A group of researchers from Texas A&M University, Temple University, the New Jersey Institute of Technology, Rutgers University and the University of Dayton in the USA have revealed a side channel attack method called EarSpy, which allows you to listen to the conversations of the target user through the speakers of the device.
EarSpy uses a phone speaker at the top of the device, which is brought to the ear, as well as a built-in accelerometer to detect vibrations generated by the speaker when receiving confidential information during a phone call..
At the same time, all previous similar studies focused on vibrations generated by the phone speakers, or on an external component for data collection.
An obvious way to intercept a conversation is the introduction of malware by an attacker with the ability to record a call through the phone microphone. However, Android's security measures have evolved significantly, and it is becoming increasingly difficult for malware to obtain the necessary permissions.
On the other hand, access to data from motion sensors in a smartphone does not require any special permissions. Of course, Android developers have already begun to impose some restrictions on collecting data from sensors, but the EarSpy attack is still relevant even in conditions of modern security.
Malware installed on a device can use an EarSpy attack to capture potentially sensitive information and send it to an attacker. Moreover, EarSpy attacks are becoming more and more possible thanks to the improvements that smartphone manufacturers are making to headphones.
Similarly, modern devices use more sensitive motion sensors and gyroscopes capable of registering even the smallest resonances of speakers.
The researchers conducted tests on OnePlus 7T and OnePlus 9 smartphones and found that the accelerometer from the ear speaker can capture significantly more data thanks to the stereo speakers present in these modern models, compared to the old models of OnePlus phones, which did not have them yet.
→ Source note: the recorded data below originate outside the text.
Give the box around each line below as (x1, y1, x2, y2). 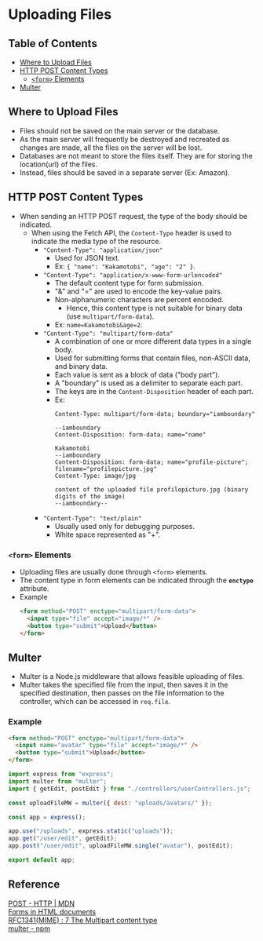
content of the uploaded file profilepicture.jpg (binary (54, 485, 249, 494)
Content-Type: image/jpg (54, 472, 136, 480)
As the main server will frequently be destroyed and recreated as (19, 134, 230, 144)
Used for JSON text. (54, 253, 120, 262)
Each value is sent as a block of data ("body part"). (54, 370, 220, 379)
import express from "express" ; (8, 771, 114, 779)
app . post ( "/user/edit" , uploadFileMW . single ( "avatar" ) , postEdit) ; (8, 842, 234, 850)
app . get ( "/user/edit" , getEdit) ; (8, 834, 118, 843)
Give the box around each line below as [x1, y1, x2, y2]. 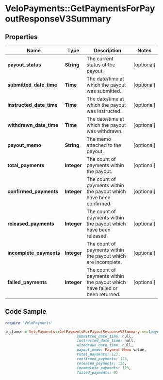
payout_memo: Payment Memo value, [77, 347, 147, 352]
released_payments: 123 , [77, 361, 127, 366]
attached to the [86, 142, 121, 149]
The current [86, 56, 114, 62]
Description [94, 47, 122, 54]
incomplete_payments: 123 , [77, 365, 131, 370]
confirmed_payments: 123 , [77, 356, 130, 361]
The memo [86, 136, 112, 142]
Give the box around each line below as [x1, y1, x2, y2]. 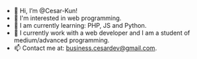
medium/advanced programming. [13, 36, 110, 44]
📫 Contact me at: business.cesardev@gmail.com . [13, 44, 157, 52]
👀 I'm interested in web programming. [13, 14, 122, 22]
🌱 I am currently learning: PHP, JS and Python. [13, 22, 147, 29]
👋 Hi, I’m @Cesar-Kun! [13, 7, 78, 15]
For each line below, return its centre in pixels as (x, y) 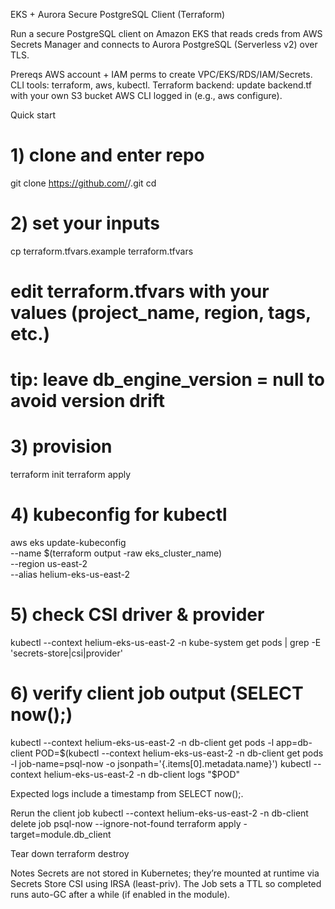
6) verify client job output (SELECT (157, 693)
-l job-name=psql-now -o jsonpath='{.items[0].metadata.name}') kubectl (161, 763)
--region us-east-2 (49, 564)
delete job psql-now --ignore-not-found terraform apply (126, 823)
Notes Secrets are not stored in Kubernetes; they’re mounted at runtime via (165, 873)
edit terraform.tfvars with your (140, 291)
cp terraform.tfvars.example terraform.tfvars (102, 251)
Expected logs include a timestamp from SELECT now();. (127, 793)
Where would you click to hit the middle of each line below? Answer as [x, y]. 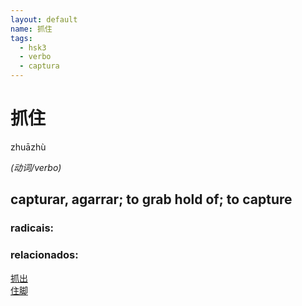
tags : [21, 38]
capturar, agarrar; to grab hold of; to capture [151, 199]
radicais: [32, 228]
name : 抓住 [31, 29]
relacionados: [44, 255]
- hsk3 [33, 47]
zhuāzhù [28, 147]
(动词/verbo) [36, 167]
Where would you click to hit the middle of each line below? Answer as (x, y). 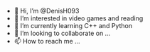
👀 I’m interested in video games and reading (79, 18)
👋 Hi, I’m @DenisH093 (47, 11)
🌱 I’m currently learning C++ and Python (73, 26)
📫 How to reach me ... (47, 41)
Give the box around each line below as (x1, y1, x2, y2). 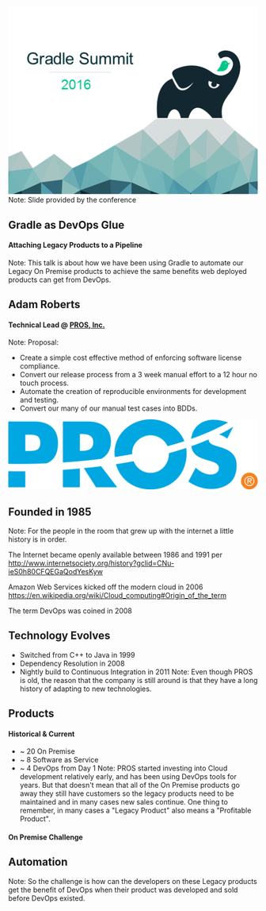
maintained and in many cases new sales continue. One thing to (19, 797, 228, 807)
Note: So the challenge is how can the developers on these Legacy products (8, 876, 257, 886)
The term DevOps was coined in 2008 (8, 606, 133, 616)
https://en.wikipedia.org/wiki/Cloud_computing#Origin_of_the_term (8, 591, 227, 600)
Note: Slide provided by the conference (8, 195, 137, 205)
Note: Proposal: (8, 338, 59, 347)
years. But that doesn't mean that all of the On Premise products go (19, 781, 240, 790)
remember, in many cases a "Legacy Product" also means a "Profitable (19, 805, 252, 816)
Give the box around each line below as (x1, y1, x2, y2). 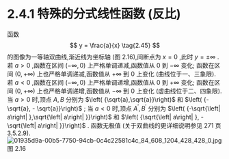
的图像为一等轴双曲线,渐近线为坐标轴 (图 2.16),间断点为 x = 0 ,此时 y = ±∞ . (7, 53, 219, 61)
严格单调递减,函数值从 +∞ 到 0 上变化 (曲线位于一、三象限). (49, 70, 217, 78)
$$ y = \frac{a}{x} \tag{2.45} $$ (69, 41, 161, 49)
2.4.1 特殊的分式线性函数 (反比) (7, 6, 181, 22)
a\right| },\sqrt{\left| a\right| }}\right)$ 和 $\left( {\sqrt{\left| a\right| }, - (7, 113, 204, 121)
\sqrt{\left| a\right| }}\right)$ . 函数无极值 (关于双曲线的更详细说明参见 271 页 (7, 121, 221, 130)
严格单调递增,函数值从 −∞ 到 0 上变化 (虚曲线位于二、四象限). (49, 87, 222, 95)

Experiments conducted by academic researchers have clearly shown the effect of speaker reverberation on the accelerometer, which allows extracting the necessary characteristics of the time-frequency domain and spectrograms. The analysis focused on the recognition of gender, speaker and speech.
In the gender recognition test, which aims to determine whether the target is male or female, the EarSpy attack showed 98% accuracy. The accuracy was almost as high, 92% when determining the identity of the speaker. In the case of real speech, the accuracy of recording the numbers spoken during a phone call reaches 56%.
One can reduce the effectiveness of the EarSpy attack by the volume level. A lower volume can prevent eavesdropping through this side channel attack. The location of the hardware components of the device and the tightness of the assembly also affect the propagation of the reverberation of the speaker.
The researchers recommend that manufacturers, to protect themselves from such attacks, ensure stable sound pressure during a conversation and place motion sensors in a position where internal vibrations do not affect them or at least have the minimum possible impact.